Les produits de « beauté multiculturels » ont devancé l’ensemble du marché des cosmétiques. En effet, les consommateurs afro-américains achètent 9 fois plus de produits de beauté que les autres groupes. Les femmes afro-américaines et Caribéennes sont donc plus susceptibles d’utiliser un plus grand nombre de produits capillaires et en grande quantité. Ainsi, elles sont plus exposées aux produits chimiques.

2.       Les cosmétiques dédiés aux femmes noires et métisses sont plus dangereux

« Les crèmes éclaircissantes peuvent contenir de l’hydroquinone, des corticostéroïdes topiques ou du mercure inorganique ». La Food and Drug Administration des États-Unis a fixé un niveau maximal admissible de 1 ppm de mercure dans les produits pour la peau. Or, le mercure continue d’être non réglementé et disponible à l’extérieur des États-Unis. Cependant, ils sont encore utilisés par certaines populations aux États-Unis. Notamment les femmes américaines, dominicaines et mexicaines.

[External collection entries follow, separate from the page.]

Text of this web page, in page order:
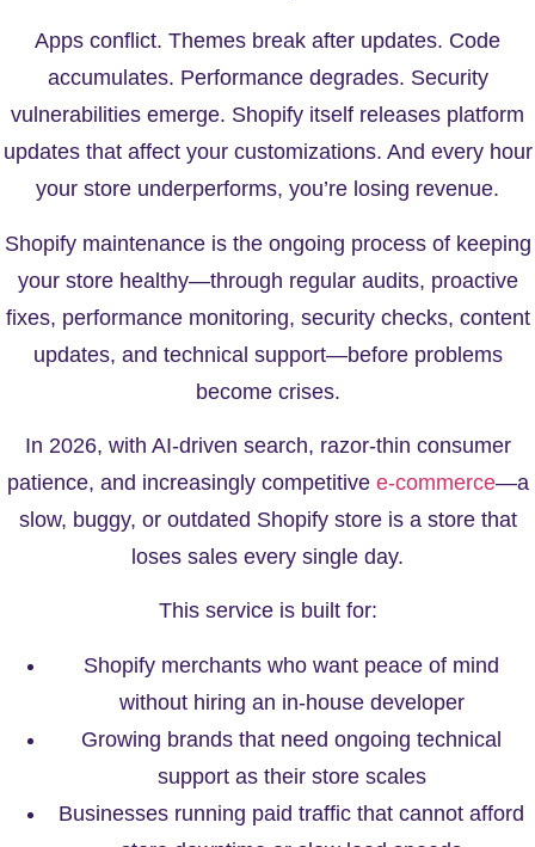
Apps conflict. Themes break after updates. Code
accumulates. Performance degrades. Security
vulnerabilities emerge. Shopify itself releases platform
updates that affect your customizations. And every hour
your store underperforms, you’re losing revenue.
Shopify maintenanceis the ongoing process of keeping
your store healthy—through regular audits, proactive
fixes, performance monitoring, security checks, content
updates, and technical support—before problems
become crises.
In 2026, with AI-driven search, razor-thin consumer
patience, and increasingly competitive e-commerce—a
slow, buggy, or outdated Shopify store is a store that
loses sales every single day.
This service is built for:
Shopify merchants who want peace of mind
without hiring an in-house developer
Growing brands that need ongoing technical
support as their store scales
Businesses running paid traffic that cannot afford
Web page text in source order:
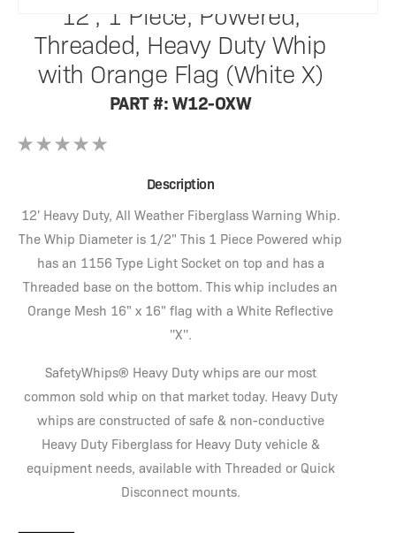
12', 1 Piece, Powered,
Threaded, Heavy Duty Whip
with Orange Flag (White X)
PART #: W12-OXW
Description
12' Heavy Duty, All Weather Fiberglass Warning Whip.
The Whip Diameter is 1/2" This 1 Piece Powered whip
has an 1156 Type Light Socket on top and has a
Threaded base on the bottom. This whip includes an
Orange Mesh 16" x 16" flag with a White Reflective
''X''.
SafetyWhips® Heavy Duty whips are our most
common sold whip on that market today. Heavy Duty
whips are constructed of safe & non-conductive
Heavy Duty Fiberglass for Heavy Duty vehicle &
equipment needs, available with Threaded or Quick
Disconnect mounts.
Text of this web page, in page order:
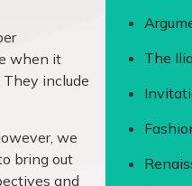
when it
include
we
bring out
and
The
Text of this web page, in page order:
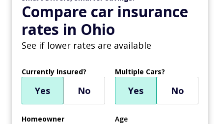
Compare car insurance
rates in Ohio
See if lower rates are available
Currently Insured?
Yes No
Multiple Cars?
Yes No
Homeowner Age
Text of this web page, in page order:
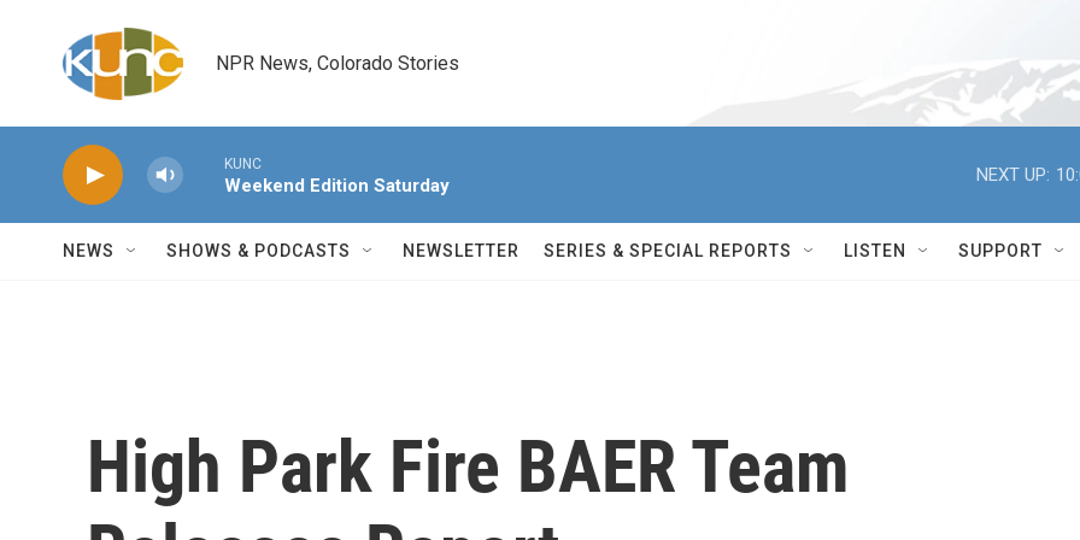
NPR News, Colorado Stories
KUNC
Weekend Edition Saturday
NEXT UP:
NEWS SHOWS & PODCASTS NEWSLETTER SERIES & SPECIAL REPORTS LISTEN SUPPORT
High Park Fire BAER Team

3.       L’industrie cosmétique utilise stratégiquement les standards de beauté raciaux

« La distribution massive d’images qui idéalisent la blancheur peut influencer les ventes de lisseurs, d’éclaircissants pour la peau et de produits masquant les odeurs ». Ainsi, la discrimination raciale fondée sur les normes européennes de beauté peut entraîner un racisme intériorisé. Ceci, en vu d’obtenir des cheveux plus lisses ou une peau plus claire. L’utilisation de produits de beauté constitue donc une façon dont la discrimination structurelle devient biologiquement intégrée.
Les facteurs externes, tels que la publicité ciblée, peuvent influencer l’utilisation de ces produits. Les chercheurs soulignent ainsi le succès de l’industrie mondiale de l’éclaircissement de la peau comme preuve de la préférence mondiale pour la peau blanche / claire. Il s’agit d’une hiérarchie sociale basée sur des gradations de couleur de peau qui discrimine la peau plus foncée.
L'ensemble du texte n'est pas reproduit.